Re: knfsd and system crashes

Olaf Kirch (okir@monad.swb.de)
Fri, 14 Nov 1997 11:47:18 +0100


On Thu, Nov 13, 1997 at 12:43:16PM +0100, Andi Kleen wrote:
> AFAIK the unfsd uses a hash over the inode numbers of every pathname
> component. When it can't find the filehandle in it's internal caches
> it has to walk the directory tree to find the path again. That was done
> because there is no way to open by inode in userspace (basically the same
> problem that knfsd is facing currently. But in-kernel it can be fixed ,)

That's correct. The unfsd file handle looks like this:

4 bytes hash of (inode, dev)
1 byte n = length of path starting at /
n bytes 8bit hash of (inode, dev) of pathname component
rest padded with 0 bytes

While this file handle is invariant across system reboots, it has other
problems. Probably the worst is that it is not invariant against renames.
Try this on an NFS-mounted partition:

mkdir zappa
(mv zappa/frank .; echo "You lose") > zappa/frank

and you should get 'stale file handle', or, on 2.0.30, an empty file.
(I guess there's a problem with error propagation in the flush-on-close
stuff in NFS). This problem also affects the dentry-stuff file handle
layout, BTW.

The second problem is of course performance. When presented with a file
handle that's not in its internal cache, unfsd has to reconstruct the
file path from the handle. The algorithm goes something like this:

Start with directory /. Do a readdir, check the 8bit hash of each component
against the corresponding byte in the file handle. If it matches, descend
into directory. If directory exhausted, back up one level. If we found
a directory that matches the entire hash path in the file handle, look
for an entry whose 32bit hash matches that given in the file handle.
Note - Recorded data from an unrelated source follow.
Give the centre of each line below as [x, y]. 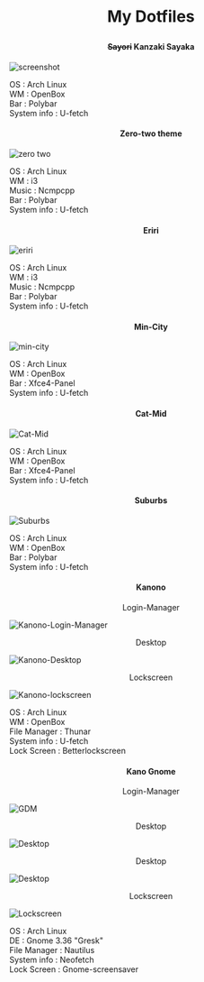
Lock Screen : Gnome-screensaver [74, 969]
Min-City [151, 326]
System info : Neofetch [52, 960]
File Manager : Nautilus [52, 950]
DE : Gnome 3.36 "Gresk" [56, 941]
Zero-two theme [151, 133]
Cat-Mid [151, 413]
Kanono [151, 587]
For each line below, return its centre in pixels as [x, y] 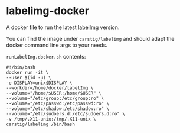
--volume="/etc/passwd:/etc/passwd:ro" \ [58, 103]
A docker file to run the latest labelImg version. [63, 27]
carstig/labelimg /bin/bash [41, 124]
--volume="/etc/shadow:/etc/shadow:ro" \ [58, 108]
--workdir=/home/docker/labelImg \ [50, 88]
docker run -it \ [27, 72]
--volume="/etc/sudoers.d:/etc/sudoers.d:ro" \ [66, 113]
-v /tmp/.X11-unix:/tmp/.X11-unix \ [51, 119]
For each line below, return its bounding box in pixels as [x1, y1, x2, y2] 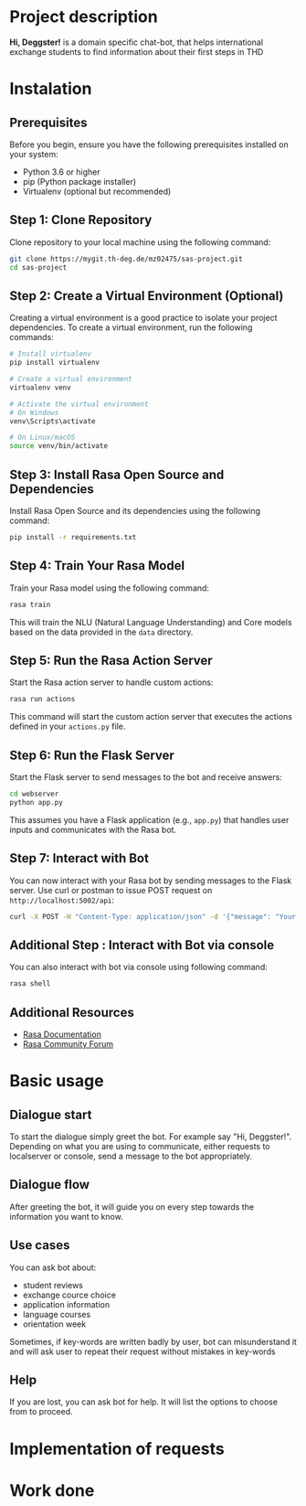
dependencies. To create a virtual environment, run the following [9, 322, 253, 333]
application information [22, 1298, 111, 1309]
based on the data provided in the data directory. [9, 626, 194, 637]
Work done [9, 1479, 95, 1501]
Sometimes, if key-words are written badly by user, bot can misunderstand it [9, 1336, 297, 1347]
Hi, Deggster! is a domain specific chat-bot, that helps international [9, 37, 263, 48]
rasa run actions [9, 695, 76, 704]
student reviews [22, 1279, 84, 1290]
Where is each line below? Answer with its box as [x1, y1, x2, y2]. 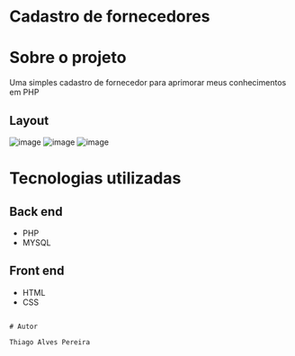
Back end [9, 204, 63, 219]
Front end [9, 263, 65, 279]
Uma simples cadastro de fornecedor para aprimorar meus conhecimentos [9, 77, 287, 88]
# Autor [9, 322, 39, 331]
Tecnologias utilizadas [9, 168, 182, 189]
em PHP [9, 87, 40, 98]
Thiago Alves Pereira [9, 337, 91, 347]
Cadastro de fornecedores [9, 6, 210, 27]

I think it doesn't need explaining why we wouldn't want such a thing in
the kernel nfsd.

Another problem is that unfsd uses a file handle cache at all. I don't
recall what the exact size is, but regardless how large you make it,
for any real work it will always be too small and start thrashing. Combine
that with the above algorithm and you quickly start wondering why people
don't complain about it any louder than they currently are.

Basically, the _only_ way to do NFS correctly is to put dev/inode number
into the file handle and use them to retrieve the inode/dentry/whatever.
This is the way Sun's implementation works, and this is what the NFS spec
reflects. Read it, and you'll find that there's really no other way to
do it on a Unix box if you want to be 100% compliant.

Olaf

-- 
Olaf Kirch         |  --- o --- Nous sommes du soleil we love when we play
okir@monad.swb.de  |    / | \   sol.dhoop.naytheet.ah kin.ir.samse.qurax
okir@caldera.de    +-------------------- Why Not?! -----------------------